- _ACTIVITY_
Where an entry contains an image, leave the image out; restate everything else exactly.

- _SUPPLIED DATA_
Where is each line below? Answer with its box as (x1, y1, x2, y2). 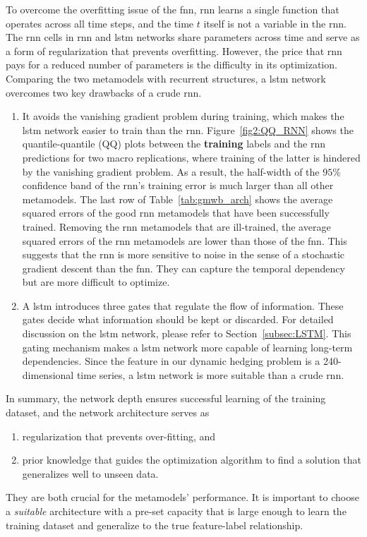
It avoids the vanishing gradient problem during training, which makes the (22, 109, 344, 123)
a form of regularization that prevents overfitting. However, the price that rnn (6, 43, 342, 58)
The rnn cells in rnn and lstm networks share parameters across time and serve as (6, 30, 360, 44)
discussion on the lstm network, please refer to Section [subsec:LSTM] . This (22, 326, 351, 341)
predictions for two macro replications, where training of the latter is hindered (22, 150, 361, 164)
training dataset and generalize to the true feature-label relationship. (6, 517, 303, 532)
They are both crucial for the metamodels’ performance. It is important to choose (6, 490, 359, 505)
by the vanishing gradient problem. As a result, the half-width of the (22, 164, 320, 179)

- _RESPONSE FOR THIS EXERCISE_
Where is each line below? Answer with its box as (x1, y1, x2, y2). 
It avoids the vanishing gradient problem during training, which makes the (22, 109, 344, 123)
a form of regularization that prevents overfitting. However, the price that rnn (6, 43, 342, 58)
The rnn cells in rnn and lstm networks share parameters across time and serve as (6, 30, 360, 44)
discussion on the lstm network, please refer to Section [subsec:LSTM] . This (22, 326, 351, 341)
predictions for two macro replications, where training of the latter is hindered (22, 150, 361, 164)
training dataset and generalize to the true feature-label relationship. (6, 517, 303, 532)
They are both crucial for the metamodels’ performance. It is important to choose (6, 490, 359, 505)
by the vanishing gradient problem. As a result, the half-width of the (22, 164, 320, 179)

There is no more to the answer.